Below are records to be repeated in full. Give them exactly.

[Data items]
_ _ _ _
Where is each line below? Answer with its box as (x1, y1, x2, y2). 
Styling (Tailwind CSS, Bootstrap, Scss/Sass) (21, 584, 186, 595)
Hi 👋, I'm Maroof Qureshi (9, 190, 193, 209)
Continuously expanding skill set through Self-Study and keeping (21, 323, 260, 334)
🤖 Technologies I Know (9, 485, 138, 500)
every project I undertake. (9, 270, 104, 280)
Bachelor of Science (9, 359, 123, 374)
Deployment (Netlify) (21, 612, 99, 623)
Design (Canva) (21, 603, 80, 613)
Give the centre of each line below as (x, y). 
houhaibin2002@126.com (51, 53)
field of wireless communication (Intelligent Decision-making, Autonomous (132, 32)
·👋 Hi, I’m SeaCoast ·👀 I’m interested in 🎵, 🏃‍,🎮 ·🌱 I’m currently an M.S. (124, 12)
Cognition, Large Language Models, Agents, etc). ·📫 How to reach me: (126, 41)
_ _ _ _
Expected answer
Where is each line below? Answer with its box as (x1, y1, x2, y2). 
Styling (Tailwind CSS, Bootstrap, Scss/Sass) (21, 584, 186, 595)
Hi 👋, I'm Maroof Qureshi (9, 190, 193, 209)
Continuously expanding skill set through Self-Study and keeping (21, 323, 260, 334)
🤖 Technologies I Know (9, 485, 138, 500)
every project I undertake. (9, 270, 104, 280)
Bachelor of Science (9, 359, 123, 374)
Deployment (Netlify) (21, 612, 99, 623)
Design (Canva) (21, 603, 80, 613)
Give the centre of each line below as (x, y). 
houhaibin2002@126.com (51, 53)
field of wireless communication (Intelligent Decision-making, Autonomous (132, 32)
·👋 Hi, I’m SeaCoast ·👀 I’m interested in 🎵, 🏃‍,🎮 ·🌱 I’m currently an M.S. (124, 12)
Cognition, Large Language Models, Agents, etc). ·📫 How to reach me: (126, 41)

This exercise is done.